• WHAT THE TASK ASKS: Across the entries below, how many lines have the string "شركات" in them? Reply with only the number.
------ GIVEN INFORMATION ------
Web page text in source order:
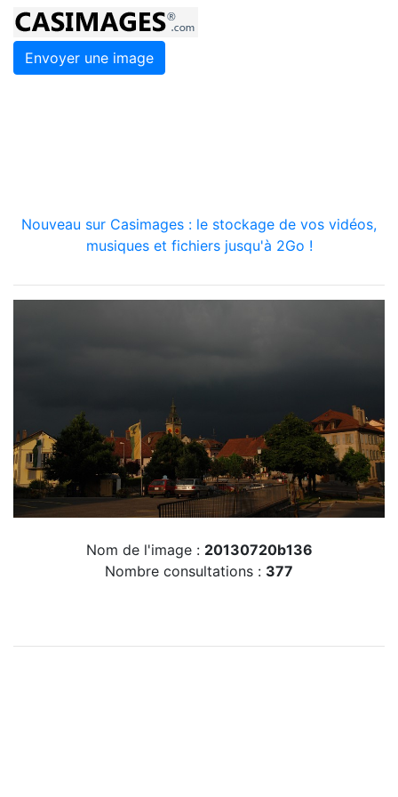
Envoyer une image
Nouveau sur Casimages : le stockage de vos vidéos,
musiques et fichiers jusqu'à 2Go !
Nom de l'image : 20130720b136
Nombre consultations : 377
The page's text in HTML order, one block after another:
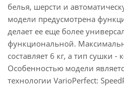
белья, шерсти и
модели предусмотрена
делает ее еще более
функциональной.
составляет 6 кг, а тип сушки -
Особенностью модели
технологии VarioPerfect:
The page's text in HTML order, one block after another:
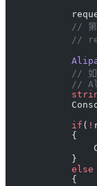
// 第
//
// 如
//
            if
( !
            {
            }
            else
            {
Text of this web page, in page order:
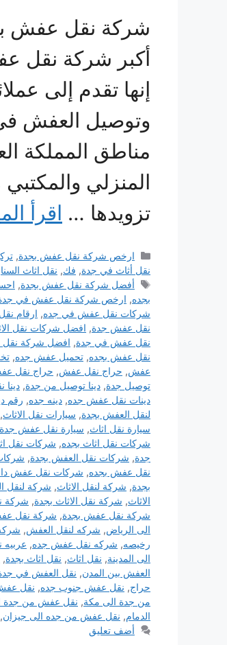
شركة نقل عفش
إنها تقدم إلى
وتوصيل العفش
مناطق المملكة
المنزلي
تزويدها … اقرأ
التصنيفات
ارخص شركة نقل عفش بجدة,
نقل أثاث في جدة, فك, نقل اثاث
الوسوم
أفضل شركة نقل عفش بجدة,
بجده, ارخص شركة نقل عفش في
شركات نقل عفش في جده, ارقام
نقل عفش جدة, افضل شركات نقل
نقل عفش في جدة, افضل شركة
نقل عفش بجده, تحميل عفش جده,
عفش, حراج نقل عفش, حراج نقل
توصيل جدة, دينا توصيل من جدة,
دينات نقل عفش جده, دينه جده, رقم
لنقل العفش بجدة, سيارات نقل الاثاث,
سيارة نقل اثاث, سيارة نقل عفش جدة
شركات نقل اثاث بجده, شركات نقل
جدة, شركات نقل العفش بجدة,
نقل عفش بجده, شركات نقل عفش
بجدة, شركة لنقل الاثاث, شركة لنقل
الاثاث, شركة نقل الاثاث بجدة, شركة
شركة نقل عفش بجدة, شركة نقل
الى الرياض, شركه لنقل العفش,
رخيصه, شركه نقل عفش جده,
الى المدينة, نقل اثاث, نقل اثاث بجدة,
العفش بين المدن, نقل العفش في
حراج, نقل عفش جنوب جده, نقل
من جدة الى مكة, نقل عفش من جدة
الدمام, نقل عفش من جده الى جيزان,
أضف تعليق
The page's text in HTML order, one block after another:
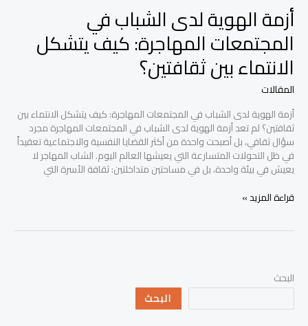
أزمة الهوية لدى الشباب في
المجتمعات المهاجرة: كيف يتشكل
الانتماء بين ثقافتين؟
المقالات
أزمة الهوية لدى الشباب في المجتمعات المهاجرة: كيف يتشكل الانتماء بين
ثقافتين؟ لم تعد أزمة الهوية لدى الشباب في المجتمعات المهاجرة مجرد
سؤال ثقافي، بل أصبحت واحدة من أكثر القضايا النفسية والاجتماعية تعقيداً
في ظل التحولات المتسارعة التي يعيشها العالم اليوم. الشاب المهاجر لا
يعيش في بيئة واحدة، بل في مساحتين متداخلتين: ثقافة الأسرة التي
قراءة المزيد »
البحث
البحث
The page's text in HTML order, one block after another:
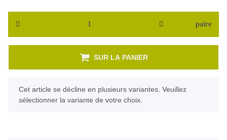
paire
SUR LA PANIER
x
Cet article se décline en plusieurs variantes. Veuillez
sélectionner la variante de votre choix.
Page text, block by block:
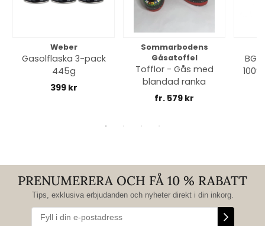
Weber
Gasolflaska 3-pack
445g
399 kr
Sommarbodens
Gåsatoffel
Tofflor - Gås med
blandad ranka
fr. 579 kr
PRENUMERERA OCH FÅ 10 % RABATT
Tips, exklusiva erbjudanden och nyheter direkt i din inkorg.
------
------ GIVEN INFORMATION ------
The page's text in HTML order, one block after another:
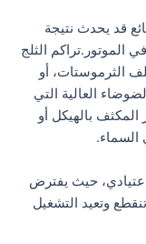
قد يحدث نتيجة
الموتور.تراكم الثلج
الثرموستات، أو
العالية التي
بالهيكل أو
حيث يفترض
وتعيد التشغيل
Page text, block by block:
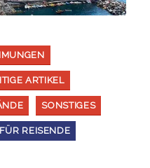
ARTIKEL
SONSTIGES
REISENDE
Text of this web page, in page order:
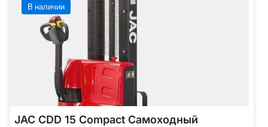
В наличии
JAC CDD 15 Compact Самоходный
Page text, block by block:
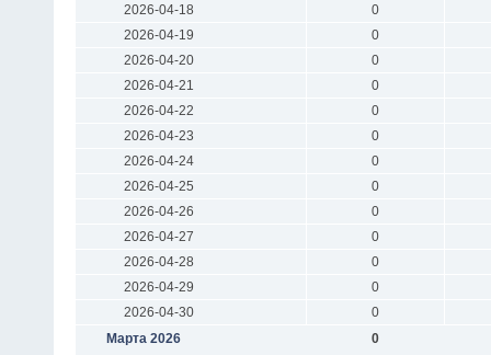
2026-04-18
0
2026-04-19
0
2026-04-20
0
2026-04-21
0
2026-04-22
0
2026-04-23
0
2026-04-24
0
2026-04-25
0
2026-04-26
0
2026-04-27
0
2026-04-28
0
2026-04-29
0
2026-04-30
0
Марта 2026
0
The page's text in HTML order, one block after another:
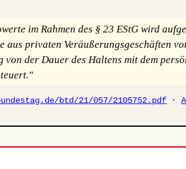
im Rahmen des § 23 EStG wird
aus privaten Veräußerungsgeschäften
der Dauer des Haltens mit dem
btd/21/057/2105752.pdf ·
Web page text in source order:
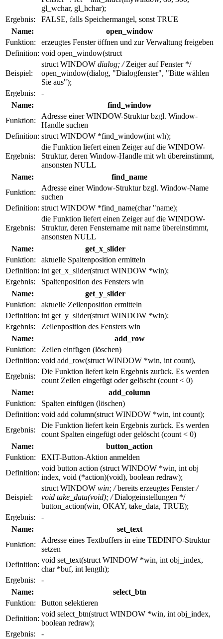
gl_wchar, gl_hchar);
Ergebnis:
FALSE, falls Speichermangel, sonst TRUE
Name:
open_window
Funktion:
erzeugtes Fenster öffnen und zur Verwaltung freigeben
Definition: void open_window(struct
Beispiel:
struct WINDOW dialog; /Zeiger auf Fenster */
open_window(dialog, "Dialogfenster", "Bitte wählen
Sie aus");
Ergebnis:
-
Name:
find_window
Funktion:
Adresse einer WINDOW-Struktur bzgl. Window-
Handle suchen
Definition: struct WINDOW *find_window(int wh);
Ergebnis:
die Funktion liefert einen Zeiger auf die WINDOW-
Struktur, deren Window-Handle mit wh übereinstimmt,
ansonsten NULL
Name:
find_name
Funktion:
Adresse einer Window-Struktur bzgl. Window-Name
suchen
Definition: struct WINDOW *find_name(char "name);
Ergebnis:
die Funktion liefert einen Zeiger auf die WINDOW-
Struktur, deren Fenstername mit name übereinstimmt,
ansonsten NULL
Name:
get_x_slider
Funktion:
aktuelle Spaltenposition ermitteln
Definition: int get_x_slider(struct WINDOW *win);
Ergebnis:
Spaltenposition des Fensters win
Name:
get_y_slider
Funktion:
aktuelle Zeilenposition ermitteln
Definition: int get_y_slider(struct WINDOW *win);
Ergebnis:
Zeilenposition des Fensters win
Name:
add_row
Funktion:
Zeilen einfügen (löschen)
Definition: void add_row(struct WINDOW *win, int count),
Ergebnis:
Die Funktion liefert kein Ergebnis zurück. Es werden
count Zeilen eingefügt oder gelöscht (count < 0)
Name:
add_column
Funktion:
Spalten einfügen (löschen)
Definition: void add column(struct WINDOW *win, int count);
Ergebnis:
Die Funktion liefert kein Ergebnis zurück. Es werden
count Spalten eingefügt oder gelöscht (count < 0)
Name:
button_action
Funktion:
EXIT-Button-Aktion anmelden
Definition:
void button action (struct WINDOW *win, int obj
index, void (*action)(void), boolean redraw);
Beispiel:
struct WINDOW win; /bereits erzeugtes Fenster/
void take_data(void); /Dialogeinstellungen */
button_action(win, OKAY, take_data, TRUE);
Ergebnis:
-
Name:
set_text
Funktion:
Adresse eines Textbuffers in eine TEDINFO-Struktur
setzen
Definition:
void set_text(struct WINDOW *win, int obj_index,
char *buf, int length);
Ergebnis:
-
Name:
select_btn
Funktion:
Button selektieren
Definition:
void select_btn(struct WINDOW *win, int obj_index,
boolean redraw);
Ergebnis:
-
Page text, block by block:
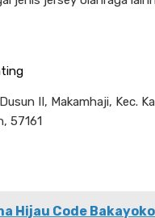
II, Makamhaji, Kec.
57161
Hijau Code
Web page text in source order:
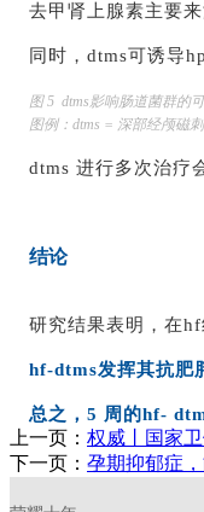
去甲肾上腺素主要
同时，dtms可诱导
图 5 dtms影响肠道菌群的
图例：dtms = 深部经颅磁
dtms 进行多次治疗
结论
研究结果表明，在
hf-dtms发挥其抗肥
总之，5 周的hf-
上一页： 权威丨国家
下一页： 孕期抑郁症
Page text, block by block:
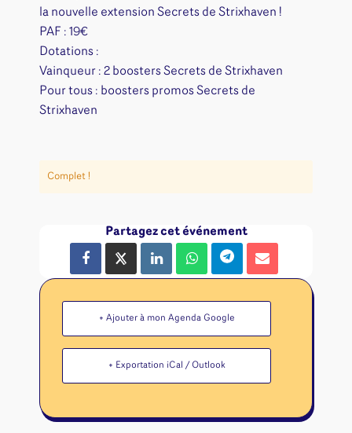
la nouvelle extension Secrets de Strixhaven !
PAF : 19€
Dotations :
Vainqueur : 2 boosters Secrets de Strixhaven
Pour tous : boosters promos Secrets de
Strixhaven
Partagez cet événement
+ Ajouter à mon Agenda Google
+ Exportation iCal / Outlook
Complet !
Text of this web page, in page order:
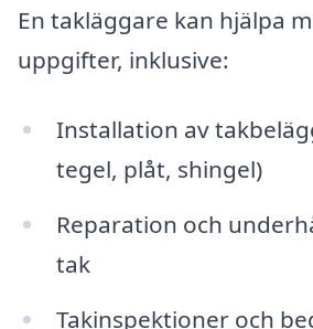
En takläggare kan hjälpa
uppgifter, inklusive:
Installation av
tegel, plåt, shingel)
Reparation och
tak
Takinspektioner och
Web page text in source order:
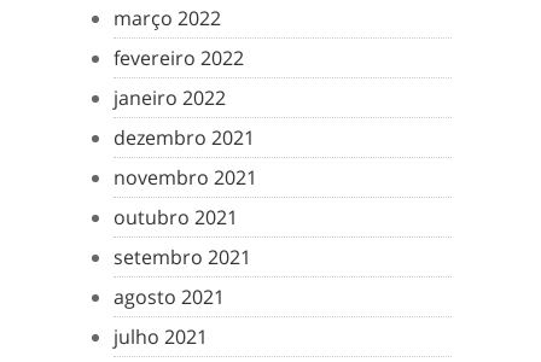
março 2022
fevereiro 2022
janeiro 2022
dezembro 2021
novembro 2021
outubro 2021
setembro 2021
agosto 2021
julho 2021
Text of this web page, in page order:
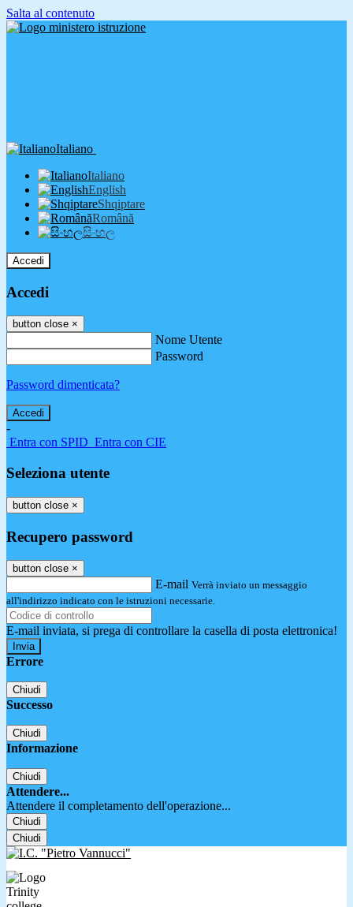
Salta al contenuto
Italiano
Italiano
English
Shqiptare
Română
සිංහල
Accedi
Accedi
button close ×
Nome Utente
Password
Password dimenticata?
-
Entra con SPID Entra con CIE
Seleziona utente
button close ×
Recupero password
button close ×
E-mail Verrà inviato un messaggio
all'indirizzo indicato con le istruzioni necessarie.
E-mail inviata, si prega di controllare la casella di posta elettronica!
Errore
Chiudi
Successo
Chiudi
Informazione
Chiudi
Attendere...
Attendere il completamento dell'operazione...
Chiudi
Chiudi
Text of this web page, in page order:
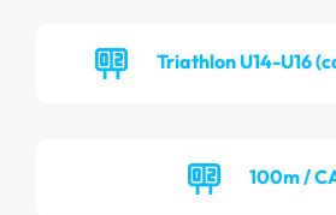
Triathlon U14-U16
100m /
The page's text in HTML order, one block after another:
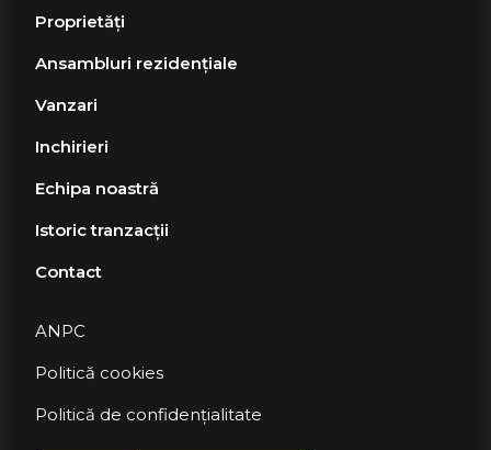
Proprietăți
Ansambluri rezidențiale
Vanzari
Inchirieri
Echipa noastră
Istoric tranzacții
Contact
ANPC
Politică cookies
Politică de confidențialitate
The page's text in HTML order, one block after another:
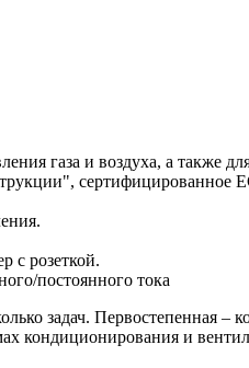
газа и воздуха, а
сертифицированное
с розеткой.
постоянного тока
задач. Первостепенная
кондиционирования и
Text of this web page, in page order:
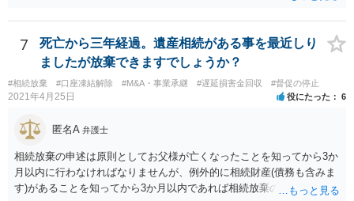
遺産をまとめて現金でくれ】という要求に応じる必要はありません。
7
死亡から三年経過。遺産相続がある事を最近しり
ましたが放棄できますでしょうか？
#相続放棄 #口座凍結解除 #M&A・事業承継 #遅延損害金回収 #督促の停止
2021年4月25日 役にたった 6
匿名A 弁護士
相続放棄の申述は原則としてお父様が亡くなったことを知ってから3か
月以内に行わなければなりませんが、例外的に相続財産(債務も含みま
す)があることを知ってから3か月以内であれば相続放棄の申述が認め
------
------ GIVEN INFORMATION ------
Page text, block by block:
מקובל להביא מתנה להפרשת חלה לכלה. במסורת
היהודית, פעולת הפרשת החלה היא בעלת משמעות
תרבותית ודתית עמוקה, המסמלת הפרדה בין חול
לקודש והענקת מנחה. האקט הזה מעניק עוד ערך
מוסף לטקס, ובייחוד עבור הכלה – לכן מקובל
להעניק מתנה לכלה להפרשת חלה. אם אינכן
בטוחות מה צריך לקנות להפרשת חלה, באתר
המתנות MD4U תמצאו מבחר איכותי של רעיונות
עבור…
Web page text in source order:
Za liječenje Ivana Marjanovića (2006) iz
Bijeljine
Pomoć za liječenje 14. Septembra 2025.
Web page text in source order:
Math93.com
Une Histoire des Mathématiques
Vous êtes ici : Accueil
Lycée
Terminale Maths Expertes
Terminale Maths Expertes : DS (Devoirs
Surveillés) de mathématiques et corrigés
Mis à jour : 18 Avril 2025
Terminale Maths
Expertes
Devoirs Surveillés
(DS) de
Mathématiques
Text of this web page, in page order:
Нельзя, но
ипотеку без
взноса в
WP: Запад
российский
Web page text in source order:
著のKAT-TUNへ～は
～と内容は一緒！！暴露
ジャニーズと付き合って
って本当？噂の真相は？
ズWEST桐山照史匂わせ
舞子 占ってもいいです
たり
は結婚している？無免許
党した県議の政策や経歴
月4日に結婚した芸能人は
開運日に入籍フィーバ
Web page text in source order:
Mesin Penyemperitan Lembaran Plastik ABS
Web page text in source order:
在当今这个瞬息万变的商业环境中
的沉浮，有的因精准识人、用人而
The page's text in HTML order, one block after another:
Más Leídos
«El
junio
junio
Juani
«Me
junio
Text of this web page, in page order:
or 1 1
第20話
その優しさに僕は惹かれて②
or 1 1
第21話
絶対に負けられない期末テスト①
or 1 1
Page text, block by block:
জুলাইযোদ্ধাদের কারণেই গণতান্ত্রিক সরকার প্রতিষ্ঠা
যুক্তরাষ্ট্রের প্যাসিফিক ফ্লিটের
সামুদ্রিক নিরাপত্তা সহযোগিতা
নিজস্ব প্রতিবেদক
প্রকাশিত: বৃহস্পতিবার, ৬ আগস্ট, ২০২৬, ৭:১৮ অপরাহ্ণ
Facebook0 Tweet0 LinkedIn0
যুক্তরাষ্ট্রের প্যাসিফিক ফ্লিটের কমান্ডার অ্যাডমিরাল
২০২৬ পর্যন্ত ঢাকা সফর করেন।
------
• ANSWER FOR THIS EXERCISE: 5